Yazar Osman Akbaşak kitaplarını imzaladı 2022-04-03 15:00:00
Kent-Yaşam yazarı İnşaat Mühendisi Osman Akbaşak, Alsancak'taki Yakın Kitabevi’nde düzenlenen imza gününde kitaplarını imzaladı, okurlarıyla söyleşti. Yazın dünyasından dostları, arkadaşları, meslektaşları, “Sular Çekilirken” adını verdiği yedinci romanının yanı sıra “Milli Mücadelede Beykoz”, “Şafak Baskını”, “Güneşe Doğru”, "8500”, "Güneşe Çağrı (Aristonikos İsyanı)”, “Barışın Renkleri” kitaplarını imzalayan Akbaşak'ı yalnız bırakmadı.
Osman Akbaşak kimdir?
1953 yılında İstanbul’da doğdu. İstanbul Teknik Üniversitesi Mühendislik Mimarlık Fakültesi İnşaat Bölümü’nden 1975 yılında İnşaat Mühendisi olarak mezun oldu.

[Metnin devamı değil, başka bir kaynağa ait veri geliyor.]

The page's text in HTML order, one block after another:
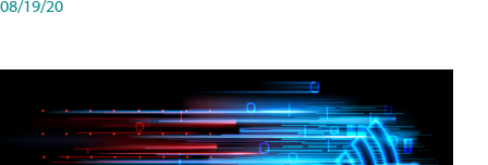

2009 yılından 2016 yılına kadar İzmir Sky TV’de “Geçmişten Geleceğe Kent ve Yaşam” programını hazırladı ve sundu. Sanatçı İnşaat Mühendisleri Grubu Etkinlikleri (SİMGE) ve EKİN Yazın Dostları Grubu üyesi.
Ulusal Kurtuluş Savaşı’nda İstiklal Madalyalı köy imamı olan dedesi Ağababa’nın yaşam öyküsünü 2010 yılında “Ağababa – Cumhuriyet’in İmamı” adıyla “Milli Mücadelede Beykoz” üçlemesinin ilk kitabı olarak romanlaştırdı. 2013 ve 2015 yıllarında da Ulusal Kurtuluş Savaşı’nda Beykoz’da geçen gerçek olaylardan yola çıkarak “Şafak Baskını” ve “Güneşe Doğru” romanlarını yazdı.
Konusu İzmir’de geçen, arkeoloji ve bilim kurgu karışımı “8500” romanı “Arkeopark İzmir’den Düş Yolculukları” üçlemesinin ilk kitabı olarak 2016 yılında yayımlandı. Üçlemenin ikinci kitabı Güneşe Çağrı (Aristonikos İsyanı)” adlı romanı 2019 yılında okurla buluştu. “Barışın Renkleri” adlı Kıbrıs romanını 2020 yılında yayımladı. 2021 yılında yedinci romanı “Sular Çekilirken” yayımlandı.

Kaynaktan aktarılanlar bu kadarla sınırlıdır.